В карцере, кроме открытой «параши», ничего не было — ни табурета, ни тюфяка.
Сначала я ходила, пока не закружилась голова. Я облокотилась о дверную притолоку. Сразу открылся «волчок», и мне велели отойти от двери: не полагается.
…Ночи, казалось, не будет конца, но все же я ее выстояла. Выстояла и следующий день. Временами меня охватывала крупная мучительная дрожь. Я делала гимнастику, чтоб согреться, — бег на месте. Но потом я настолько устала, что уже и это делать не могла. Иногда я глубоко задумывалась и тогда словно перескакивала через время.
За несколько дней перед тем я прочла замечательную поэтическую статью Паустовского о Грине. Не помню, как она называлась. Из нее я узнала, что Александр Грин с осени 1930 года и до самой смерти жил в Старом Крыму и сильно тосковал о людях. Его терзали сомнения: нужно ли его творчество современникам…

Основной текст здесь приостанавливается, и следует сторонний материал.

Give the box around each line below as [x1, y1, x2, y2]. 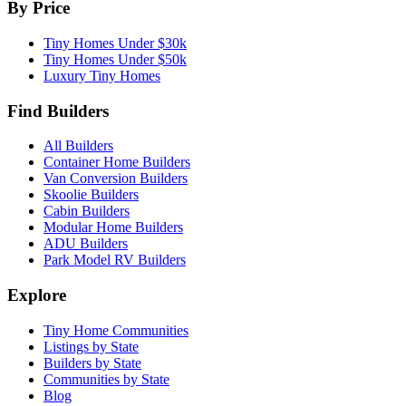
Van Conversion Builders [43, 170, 188, 187]
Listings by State [43, 338, 139, 354]
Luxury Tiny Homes [43, 68, 160, 83]
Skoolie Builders [43, 187, 139, 203]
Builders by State [43, 354, 141, 371]
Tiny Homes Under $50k [43, 52, 187, 67]
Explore [7, 285, 66, 305]
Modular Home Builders [43, 219, 183, 236]
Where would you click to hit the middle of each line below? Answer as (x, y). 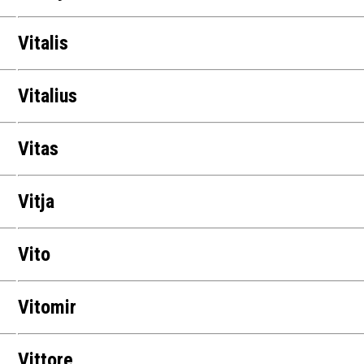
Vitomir (48, 308)
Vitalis (43, 43)
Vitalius (48, 96)
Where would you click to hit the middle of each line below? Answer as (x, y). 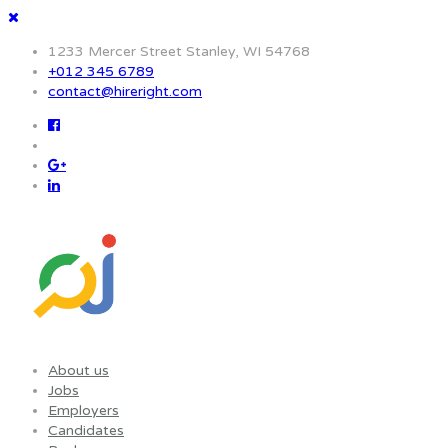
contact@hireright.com (125, 91)
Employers (83, 410)
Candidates (86, 430)
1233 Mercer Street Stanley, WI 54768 (179, 51)
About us (78, 370)
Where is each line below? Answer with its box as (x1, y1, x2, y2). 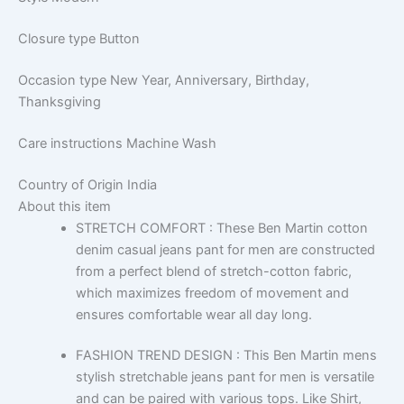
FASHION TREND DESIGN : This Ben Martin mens (75, 347, 377, 364)
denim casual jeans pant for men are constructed (75, 241, 375, 258)
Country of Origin (18, 176, 127, 193)
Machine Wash (126, 134, 216, 151)
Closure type (18, 30, 99, 47)
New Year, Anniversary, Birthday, (110, 71, 309, 88)
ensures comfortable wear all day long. (75, 306, 312, 323)
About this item (18, 197, 111, 215)
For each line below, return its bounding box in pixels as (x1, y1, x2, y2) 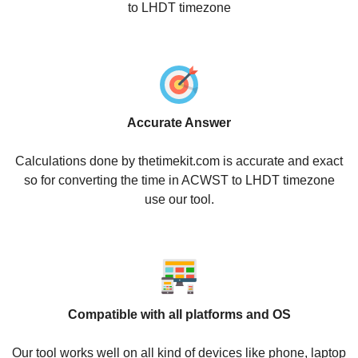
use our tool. (144, 193, 214, 206)
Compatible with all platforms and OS (67, 308, 291, 321)
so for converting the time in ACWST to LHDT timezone (23, 173, 335, 187)
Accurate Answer (127, 116, 231, 129)
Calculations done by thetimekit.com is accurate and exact (15, 154, 343, 168)
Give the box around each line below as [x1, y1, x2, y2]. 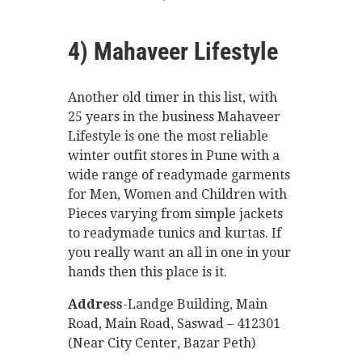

То, что я прочла, буквально потрясло меня. Все эти годы мы жили в Феодосии, в получасе езды от любимого писателя. Время это было тяжелое, и мы часто голодали. Помню, в 1932 году продали на толкучке все, что у нас было, кроме книг. Летом варили щи из лебеды. Однажды так получилось, что мы со вчерашнего дня совсем ничего не ели. К вечеру маме удалось занять пять рублей. Мы втроем — я, мама и сестра — отправились на базар. Дорогой мы сговорились, что купить: две ржаные лепешки (по два рубля штука) и кучку хамсы за рубль. Но при входе на шумливый феодосийский базарчик какой-то красноносый пьянчуга в разлетайке предложил нам «Золотую цепь» Грина.